Recently Issued Accounting Standards - Adopted
In December 2023, the FASB issued ASU 2023-09, Improvements to Income Tax Disclosures (Topic 740). The ASU requires disaggregated information about a reporting entity’s effective tax rate reconciliation as well as additional information on income taxes paid. The ASU is effective for annual periods beginning after December 15, 2024 on a
prospective basis. Early adoption is also permitted for annual financial statements that have not yet been issued or made available for issuance. The Company adopted this ASU for its Annual Report on Form 10-K for the fiscal year ended December 31, 2025. The adoption of this ASU impacted disclosures only and was applied prospectively. Prior period disclosures have not been adjusted to reflect the new disclosure requirements. See Note 12 for additional information.

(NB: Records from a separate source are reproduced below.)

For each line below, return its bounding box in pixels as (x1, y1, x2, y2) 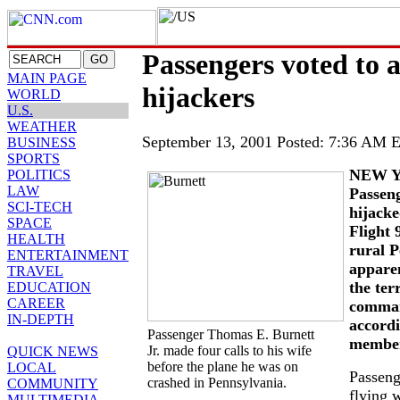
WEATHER (7, 119, 77, 134)
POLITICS (7, 167, 71, 182)
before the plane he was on (147, 359, 298, 375)
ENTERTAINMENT (7, 247, 129, 262)
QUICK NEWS (7, 344, 98, 359)
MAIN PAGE (7, 71, 87, 86)
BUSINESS (7, 135, 76, 150)
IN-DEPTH (7, 312, 74, 327)
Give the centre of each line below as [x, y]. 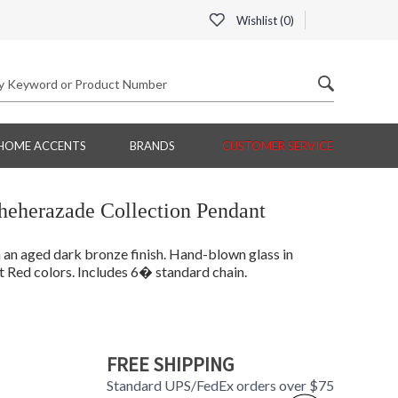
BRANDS [152, 146]
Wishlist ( [259, 20]
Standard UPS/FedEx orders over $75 [220, 386]
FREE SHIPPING [170, 365]
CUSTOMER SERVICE [278, 146]
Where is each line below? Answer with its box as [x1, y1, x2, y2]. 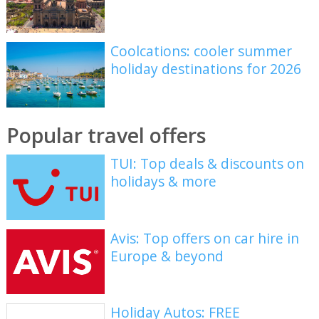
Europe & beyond [110, 246, 224, 266]
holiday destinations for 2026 [110, 59, 302, 79]
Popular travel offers [6, 121, 206, 150]
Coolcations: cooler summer [110, 41, 293, 61]
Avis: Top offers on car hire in [110, 228, 300, 248]
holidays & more [110, 172, 217, 192]
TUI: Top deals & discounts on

Recently Issued Accounting Pronouncements - Not Adopted
In October 2023, the FASB issued ASU 2023-06, Disclosure Improvements. The new guidance clarifies or improves disclosure and presentation requirements on a variety of topics in the codification. The amendments in the update are intended to align the requirements in the FASB ASC with the SEC’s regulations. The amendments are effective prospectively on the date each individual amendment is effectively removed from Regulation S-X or Regulation S-K, or if the SEC has not removed the requirements by June 30, 2027, this amendment will be removed from the Codification and will not become effective for any entity. The Company is in the process of evaluating the impact the adoption of this ASU will have on the financial statements and related disclosures.
In November 2024, the FASB issued ASU 2024-03, Income Statement - Reporting Comprehensive Income - Expense Disaggregation Disclosures (Subtopic 220-40): Disaggregation of Income Statement Expenses. The ASU requires additional disclosure of the nature of expenses included in the income statement as well as disclosures about specific types of expenses included in the expense captions presented in the income statement as well as disclosures about selling expenses. The ASU is effective for annual periods beginning after December 15, 2026. Early adoption is permitted. The Company is in the process of evaluating the impact the adoption of this ASU will have on the financial statements and related disclosures.
In July 2025, the FASB issued ASU 2025-05, Financial Instruments — Credit Losses (Topic 326): Measurement of Credit Losses for Accounts Receivable and Contract Assets. The ASU amends guidance for measuring credit losses on current accounts receivable and current contract assets arising from transactions accounted for under ASC 606, Revenue from Contracts with Customers. The ASU is effective for annual periods beginning after December 15, 2025, and interim reporting periods within those annual reporting periods. Early adoption is also permitted for annual or interim financial statements that have not yet been issued or made available for issuance. The Company is in the process of evaluating the impact the adoption of this ASU will have on the financial statements and related disclosures.
In September 2025, the FASB issued ASU 2025-06, Intangibles — Goodwill and Other — Internal-Use Software (Subtopic 350-40): Targeted Improvements to the Accounting for Internal-Use Software. The ASU clarifies and modernizes the accounting for costs related to internal-use software. The ASU is effective for annual periods beginning after December 15, 2027, and interim reporting periods within those annual reporting periods. Early adoption is also permitted for annual or interim financial statements that have not yet been issued or made available for issuance. The Company is in the process of evaluating the impact the adoption of this ASU will have on the financial statements and related disclosures.
Other recent accounting pronouncements issued by the FASB (including its Emerging Issues Task Force) and the SEC have not had, or are not anticipated to have, a significant effect on the Company’s consolidated financial statements, both present and future.